即使不是第一次見到,青陽子也不由得感嘆張楚臣的瘋狂,他有的時候真的會覺得,這個人間的帝王已然是瘋了。
是了,他一定是瘋了,若非如此,他又怎會把一個男人的屍體如此珍藏,不僅花費了不知多少人力物力把這地方修成了一個冰的世界,甚至爲了奪取一具據說可以保存屍身萬年不毀的寒玉玄冰棺,居然還遠涉千裏,發動了一場長達三年的戰爭!
只是,這一切還僅僅是開始。
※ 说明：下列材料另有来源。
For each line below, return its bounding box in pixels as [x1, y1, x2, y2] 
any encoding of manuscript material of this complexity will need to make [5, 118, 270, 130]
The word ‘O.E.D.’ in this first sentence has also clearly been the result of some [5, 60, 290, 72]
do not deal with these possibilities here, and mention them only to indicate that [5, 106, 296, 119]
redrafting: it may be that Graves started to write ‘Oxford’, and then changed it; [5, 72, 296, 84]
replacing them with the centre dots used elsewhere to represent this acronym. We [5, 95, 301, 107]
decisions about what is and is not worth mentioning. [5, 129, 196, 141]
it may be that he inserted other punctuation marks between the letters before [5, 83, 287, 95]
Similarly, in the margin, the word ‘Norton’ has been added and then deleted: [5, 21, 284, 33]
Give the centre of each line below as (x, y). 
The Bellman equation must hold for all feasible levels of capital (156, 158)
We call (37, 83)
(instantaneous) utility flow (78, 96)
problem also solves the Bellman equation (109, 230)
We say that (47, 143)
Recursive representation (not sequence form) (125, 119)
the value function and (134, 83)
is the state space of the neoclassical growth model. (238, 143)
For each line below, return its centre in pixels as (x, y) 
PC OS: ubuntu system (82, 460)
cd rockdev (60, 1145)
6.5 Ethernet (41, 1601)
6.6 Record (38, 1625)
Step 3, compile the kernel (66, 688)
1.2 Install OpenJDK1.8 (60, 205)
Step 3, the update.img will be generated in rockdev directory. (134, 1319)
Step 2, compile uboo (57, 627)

在完美的保存了這屍身之後他居然還不滿足,居然又開始心心念念地想着想讓這死去了不知多久的男人復生!
於是,自己這個本來一心只追求天道的青陽宮主便被他強搶到這來,幫他煉丹,做法,招那男人還陽。
只是,無論是那耗費了不知多少珍貴藥材的歸陽丹,還是需要用帝王心頭血圖畫的還魂陣,統統無效。
而在失敗了無數次之後,這個瘋狂的帝王終於從一本殘破的慶國書卷中找到了一段祕聞。
那是關於慶國曆史上第二個名叫方輕塵的王夫的事情。
當時,慶國女王和他情愛正深,爲了他竟然斬掉了十餘老臣,最終竟把太後也惹了出來,那太後把他召去,見面第一件事就是把一張畫像扔到了他面前,那是二百年前把慶國攪得翻天覆地的那個方輕塵的畫像,而那個人,與他,一摸一樣。
太後質問他是不是回來報仇,而方輕塵灑然一笑說,是。
那個祕聞後面記錄一種叫做引神丹的丹藥,據說正是這個方輕塵所傳,而它的功效,正是——奪舍重生!
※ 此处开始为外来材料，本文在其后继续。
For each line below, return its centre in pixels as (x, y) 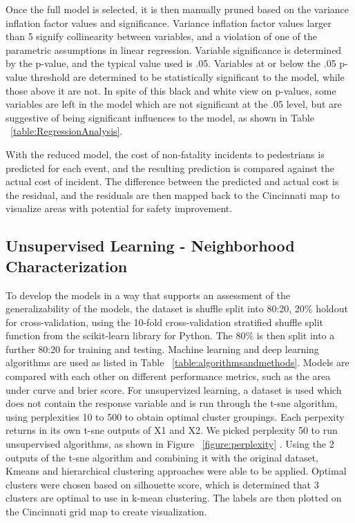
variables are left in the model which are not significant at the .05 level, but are (174, 104)
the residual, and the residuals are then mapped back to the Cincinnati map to (173, 194)
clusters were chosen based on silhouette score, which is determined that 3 (162, 484)
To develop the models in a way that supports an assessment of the (148, 295)
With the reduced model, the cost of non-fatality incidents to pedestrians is (165, 154)
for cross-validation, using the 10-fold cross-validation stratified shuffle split (165, 322)
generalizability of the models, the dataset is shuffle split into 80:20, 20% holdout (177, 308)
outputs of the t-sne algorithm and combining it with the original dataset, (162, 457)
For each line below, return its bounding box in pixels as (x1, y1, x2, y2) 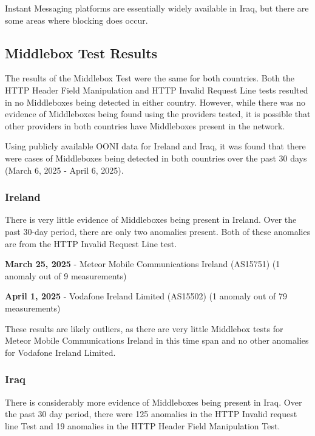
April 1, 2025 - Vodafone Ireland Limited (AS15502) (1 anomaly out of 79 (5, 290, 287, 302)
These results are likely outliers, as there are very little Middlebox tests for (5, 322, 283, 335)
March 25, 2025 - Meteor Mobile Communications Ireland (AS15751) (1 (5, 257, 280, 270)
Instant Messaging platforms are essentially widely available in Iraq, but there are (5, 2, 309, 14)
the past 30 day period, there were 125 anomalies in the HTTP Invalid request (5, 407, 297, 420)
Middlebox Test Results (5, 43, 158, 62)
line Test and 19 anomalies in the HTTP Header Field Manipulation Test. (5, 419, 280, 432)
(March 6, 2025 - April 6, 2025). (5, 163, 124, 176)

這個記錄,對於已然失望了太多次的張楚臣來說正如是天降甘霖,在命令他找尋藥材煉製丹藥的同時他也轉換了搜尋的方向,開始尋找一個適合的靈魂載體。
轉眼間,幾年時間匆匆而過,丹藥終於煉成,載體也培育成功,他們也終於再一次站到這冰棺之前。
命令內侍抬去棺蓋,青陽子看了一眼相似的兩人,眼角忍不住微微有些抽搐。
無量天尊!想不到他青陽子今天在迫於無奈之下居然要幫人做出這樣的事來!不過也虧得這皇帝居然還能找出這麼一個和那屍身一幕一樣的人來!
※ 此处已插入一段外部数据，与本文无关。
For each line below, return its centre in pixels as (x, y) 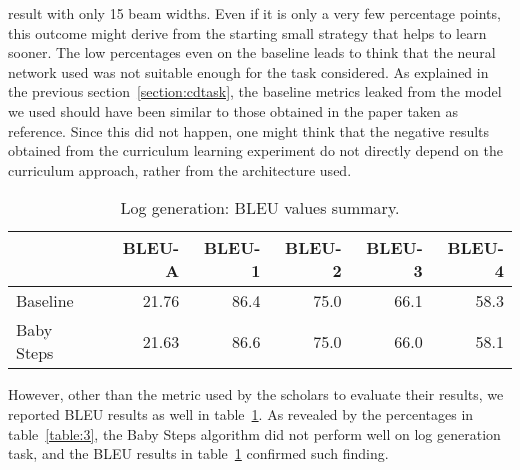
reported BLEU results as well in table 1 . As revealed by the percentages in (241, 413)
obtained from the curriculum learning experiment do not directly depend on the (255, 150)
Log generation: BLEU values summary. (260, 208)
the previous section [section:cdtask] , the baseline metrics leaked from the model (255, 91)
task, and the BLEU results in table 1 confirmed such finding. (198, 453)
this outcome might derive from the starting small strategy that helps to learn (247, 32)
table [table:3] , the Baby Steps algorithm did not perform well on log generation (254, 433)
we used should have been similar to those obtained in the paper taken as (233, 110)

只怕,是費了許多心血吧……他眼角的餘光微微掃到那面沉似水的君王,忍不住又是一陣抽搐。
看這神色……倘若此次再失敗,恐怕自己是不會有什麼好果子喫了……
從小就被師父收養,從不到一歲就開始踏上修仙這條貌似沒誰走到頭過的路的青陽子,終於開始忍不住懷疑這世上是否真的有修仙一回事,而靈魂不滅,轉世重生又是否真的存在……如果存在,這麼折騰,就算是死的再透透的也該折騰活了吧,可是……可是……青陽子表面鎮靜地指揮衆人在地上畫陣圖,心裏卻是開始偷偷地流淚。
可是這人咋就不活呢???????!!!!!!
青陽子一邊默唸咒語一邊欲哭無淚地看着衆人將他們青陽宮上古傳下的招魂陣用硃砂畫在了地上,這次爲了保險起見,他可是豁出了老本把他師父的師父的…………的師父傳下來的千年硃砂都給用上了,如果再不成……估計他大概也就再也看不到外面的天空了吧。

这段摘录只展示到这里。